It may be hosted on some CDN but it's only used by that site, no?

Wordpress Themes are used by many, as Joomla, Blogger, even Jekyll on GH Pages.

[crssi]

We need additional rule for CORS... see #506 (comment)
Rule type: Modify the response header
Match type: All
Execute type: Custom function
Code:

if (detail.type === 'font' || detail.type === 'script' || detail.type === 'stylesheet') {
   for (let a in val) {
      if (val[a].name.toLowerCase() === 'access-control-allow-origin') { return; }
   }
   val.push({'name': 'Access-Control-Allow-Origin', 'value': detail.originUrl.split('/', 3).join('/')});
}

What we do here is to check if CORS is set, in that case we do not alter anything.
If is is not set, then we add it and set to the schema+domain of the response server for CORS.

We might get some better performance with regex for the line (@claustromaniac help 😄)
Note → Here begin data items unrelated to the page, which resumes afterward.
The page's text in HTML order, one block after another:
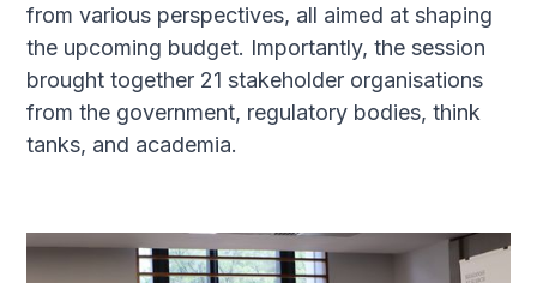
from various perspectives, all aimed at shaping
the upcoming budget. Importantly, the session
brought together 21 stakeholder organisations
from the government, regulatory bodies, think
tanks, and academia.​

   val.push({'name': 'Access-Control-Allow-Origin', 'value': detail.originUrl.split('/', 3).join('/')});

Test page (note the icons with or without this additional rule): https://gitlab.com/labwrat/Firefox-user.js/tree/master

OT: @earthlng... for better performance add break; for eTag rule, after clearing eTag 😉, I don't think there is a need to roll over all headers when after a hit is found.

Still in ToDo: XHR, WebSocket, IMG.

Cheers

[claustromaniac]

We might get some better performance with regex for the line (@claustromaniac help 😄)

It seems the pattern is too simple for a regex to give a significant performance benefit here, at least on my end (YMMV). You can test here if you want:

• benchmark very close to reality
• simpler benchmark

Another alternative (didn't test this one):

val.push({'name': 'Access-Control-Allow-Origin', 'value': (new URL(detail.originUrl)).origin});

Hm.. I'm wondering, though. Isn't detail.originUrl always meant to be only the protocol + domain (+ port)? Gotta check that. If that's the case we just need to do:

val.push({'name': 'Access-Control-Allow-Origin', 'value': detail.originUrl});

EDIT: NVM, it's not. I just tested it.

[claustromaniac]

OT: @earthlng... for better performance add break; for eTag rule, after clearing eTag 😉, I don't think there is a need to roll over all headers when after a hit is found.

If performance is not a concern, not breaking out of the loop is safer because servers can include multiple ETag headers in the responses if they want. It's not common practice, but it is technically doable.

The same goes for Access-Control-Allow-Origin and all other response headers, AFAIK.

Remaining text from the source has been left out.